How do you test an ML system, and what is the ML Test Score?
Unlike traditional software, ML systems need tests across four areas: the data, the model and training, the infrastructure and pipeline, and ongoing monitoring, because behavior depends on data, not just code. Google's ML Test Score is a rubric of 28 actionable tests across those four categories that scores a system's production readiness and technical debt. A low score flags fragile, hard-to-maintain systems even if offline accuracy looks good.
How to think about it
The short answer
ML systems can’t be tested like ordinary code because their behavior is determined by data, not just logic. You test across four areas: (1) data, (2) model/training, (3) infrastructure/pipeline, and (4) monitoring over time. Google’s ML Test Score is a rubric of 28 actionable tests spanning exactly those four categories, producing a score for production readiness and technical-debt risk.
Why a special rubric
A model can pass every unit test and still fail in production because the data drifted, a feature was silently dropped, or training and serving compute a feature differently. The ML Test Score paper (Breck, Cai, Nielsen, Salib, Sculley) was written precisely because “the prediction behavior of a model is hard to specify a priori,” so you test the system around the model.
The four categories, with example tests
- Data: feature distributions are validated, no feature has leakage, a schema/contract catches anomalies.
- Model: every hyperparameter is tuned, the model is tested against a simple baseline, model staleness is known.

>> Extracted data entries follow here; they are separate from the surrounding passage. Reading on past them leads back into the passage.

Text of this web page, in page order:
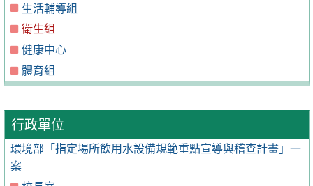
生活輔導組
衛生組
健康中心
體育組
行政單位
環境部「指定場所飲用水設備規範重點宣導與稽查計畫」一
案
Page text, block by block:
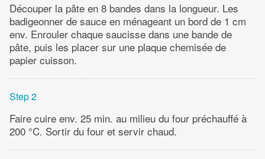
Découper la pâte en 8 bandes dans la longueur. Les
badigeonner de sauce en ménageant un bord de 1 cm
env. Enrouler chaque saucisse dans une bande de
pâte, puis les placer sur une plaque chemisée de
papier cuisson.
Step 2
Faire cuire env. 25 min. au milieu du four préchauffé à
200 °C. Sortir du four et servir chaud.
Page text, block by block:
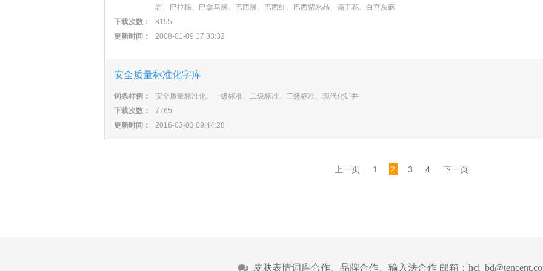
岩、巴拉棕、巴拿马黑、巴西黑、巴西红、巴西紫水晶、霸王花、白宫灰麻
下载次数：
8155
更新时间：
2008-01-09 17:33:32
安全质量标准化字库
词条样例：
安全质量标准化、一级标准、二级标准、三级标准、现代化矿井
下载次数：
7765
更新时间：
2016-03-03 09:44:28
上一页 1 2 3 4 下一页
皮肤表情词库合作、品牌合作、输入法合作 邮箱：
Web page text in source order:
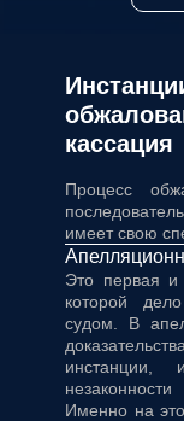
кассация
Процесс
имеет свою
Это первая и
которой
судом. В
Именно на
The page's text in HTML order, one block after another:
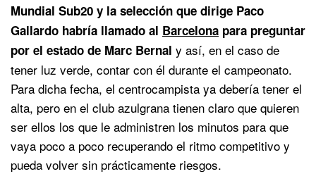
Mundial Sub20 y la selección que dirige Paco
Gallardo habría llamado al Barcelona para preguntar
por el estado de Marc Bernal y así, en el caso de
tener luz verde, contar con él durante el campeonato.
Para dicha fecha, el centrocampista ya debería tener el
alta, pero en el club azulgrana tienen claro que quieren
ser ellos los que le administren los minutos para que
vaya poco a poco recuperando el ritmo competitivo y
pueda volver sin prácticamente riesgos.
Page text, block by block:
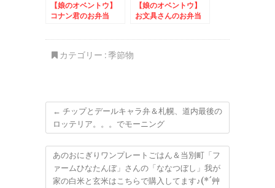
【娘のオベントウ】
コナン君のお弁当
【娘のオベントウ】
お文具さんのお弁当
カテゴリー :季節物
← チップとデールキャラ弁＆札幌、道内最後の
ロッテリア。。。でモーニング
あのおにぎりワンプレートごはん＆当別町「フ
ァームひなたんぼ」さんの「ななつぼし」我が
家の白米と玄米はこちらで購入してます♪(*´艸
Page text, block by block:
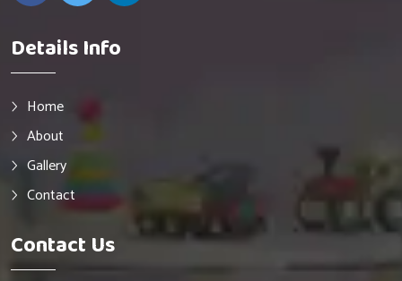
Details Info
Home
About
Gallery
Contact
Contact Us
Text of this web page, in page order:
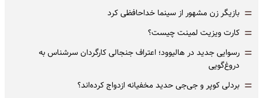
= بازیگر زن مشهور از سینما خداحافظی کرد
= کارت ویزیت لمینت چیست؟
= رسوایی جدید در هالیوود؛ اعتراف جنجالی کارگردان سرشناس به
دروغ‌گویی
= بردلی کوپر و جی‌جی حدید مخفیانه ازدواج کرده‌اند؟
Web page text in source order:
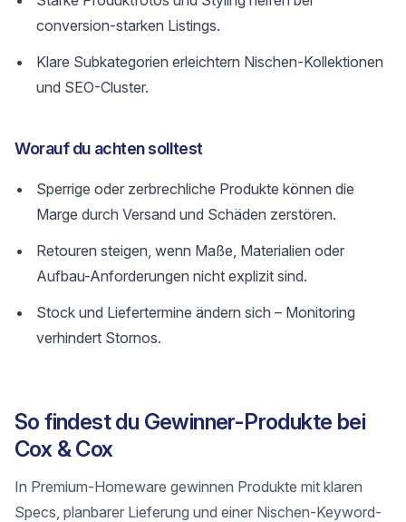
conversion-starken Listings.
Klare Subkategorien erleichtern Nischen-Kollektionen
und SEO-Cluster.
Worauf du achten solltest
Sperrige oder zerbrechliche Produkte können die
Marge durch Versand und Schäden zerstören.
Retouren steigen, wenn Maße, Materialien oder
Aufbau-Anforderungen nicht explizit sind.
Stock und Liefertermine ändern sich – Monitoring
verhindert Stornos.
So findest du Gewinner-Produkte bei
Cox & Cox
In Premium-Homeware gewinnen Produkte mit klaren
Specs, planbarer Lieferung und einer Nischen-Keyword-
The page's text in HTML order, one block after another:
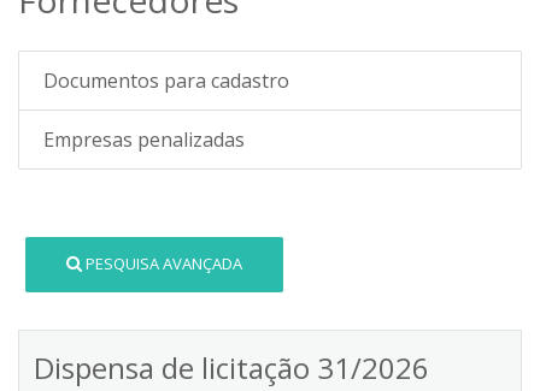
Documentos para cadastro
Empresas penalizadas
PESQUISA AVANÇADA
Dispensa de licitação 31/2026
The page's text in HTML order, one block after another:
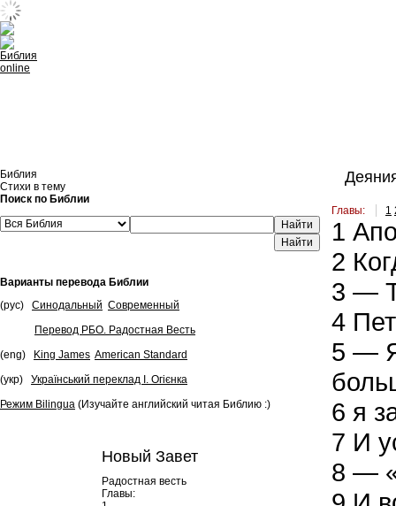
Библия
Стихи в тему
Поиск по Библии
Найти
Варианты перевода Библии
(рус)
Синодальный Современный
Перевод РБО. Радостная Весть
(eng)
King James American Standard
(укр)
Український переклад І. Огієнка
Режим Bilingua (Изучайте английский читая Библию :)
Новый Завет
Радостная весть
Главы:
Главы: 1
1
2
3 —
4
5 — Я
6 я
7 И
8 —
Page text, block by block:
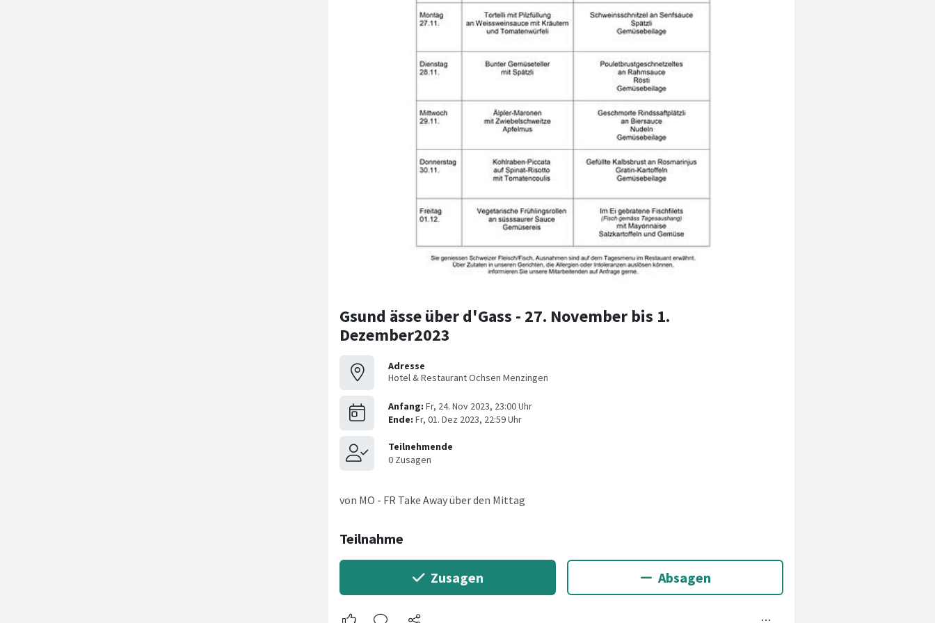
Gsund ässe über d'Gass - 27. November bis 1.
Dezember2023
Adresse
Hotel & Restaurant Ochsen Menzingen
von MO - FR Take Away über den Mittag
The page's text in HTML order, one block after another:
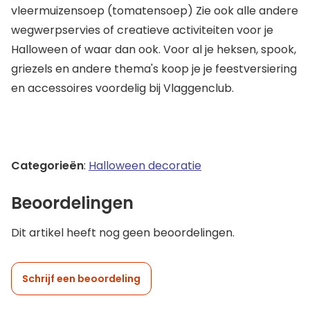
vleermuizensoep (tomatensoep) Zie ook alle andere
wegwerpservies of creatieve activiteiten voor je
Halloween of waar dan ook. Voor al je heksen, spook,
griezels en andere thema's koop je je feestversiering
en accessoires voordelig bij Vlaggenclub.
Categorieën: Halloween decoratie
Beoordelingen
Dit artikel heeft nog geen beoordelingen.
Schrijf een beoordeling
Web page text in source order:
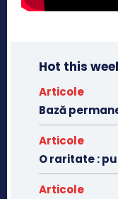
Hot this
Articole
Bază
Articole
O raritate :
Articole
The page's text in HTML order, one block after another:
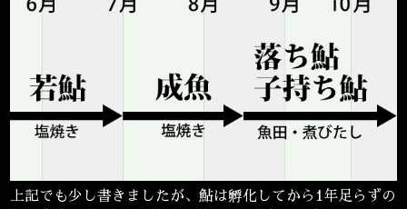
上記でも少し書きましたが、鮎は孵化してから1年足らずの
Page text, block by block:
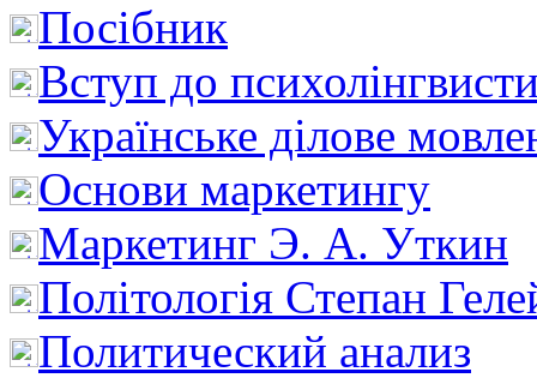
Посібник
Вступ до
Українське ділове
Основи маркетингу
Маркетинг Э. А. Уткин
Політологія Степан
Политический анализ
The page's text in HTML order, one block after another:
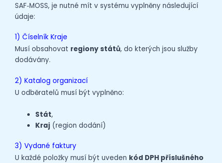
SAF‑MOSS, je nutné mít v systému vyplněny následující
údaje:
1) Číselník Kraje
Musí obsahovat regiony států, do kterých jsou služby
dodávány.
2) Katalog organizací
U odběratelů musí být vyplněno:
Stát,
Kraj (region dodání)
3) Vydané faktury
U každé položky musí být uveden kód DPH příslušného
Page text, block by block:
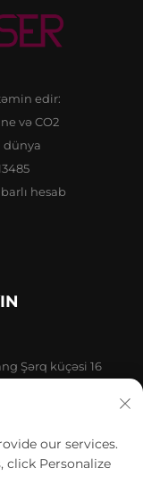
edir:
və CO2
dünya
hesab
Şərq küçəsi 16
our services.
click Personalize

- Infrastructure: training is reproducible, the full pipeline is integration-tested, you can roll back a model.
- Monitoring: training-serving skew is detected, prediction quality and data invariants are monitored in prod.
How it’s scored
Each test scores points (e.g., 0 for not done, 0.5 for manual, 1 for automated). You sum within a category and take the minimum category score as the system’s overall readiness — so one neglected dimension (often monitoring) caps your score.
Common follow-up / trap
A classic probe: “Your offline accuracy is 0.95 — is it production-ready?” The strong answer says accuracy is one cell of a 28-test grid; without data validation, reproducibility, rollback, and skew monitoring it isn’t ready. The trap is conflating “the model is accurate” with “the system is tested.” Name a couple of concrete tests per category to show depth.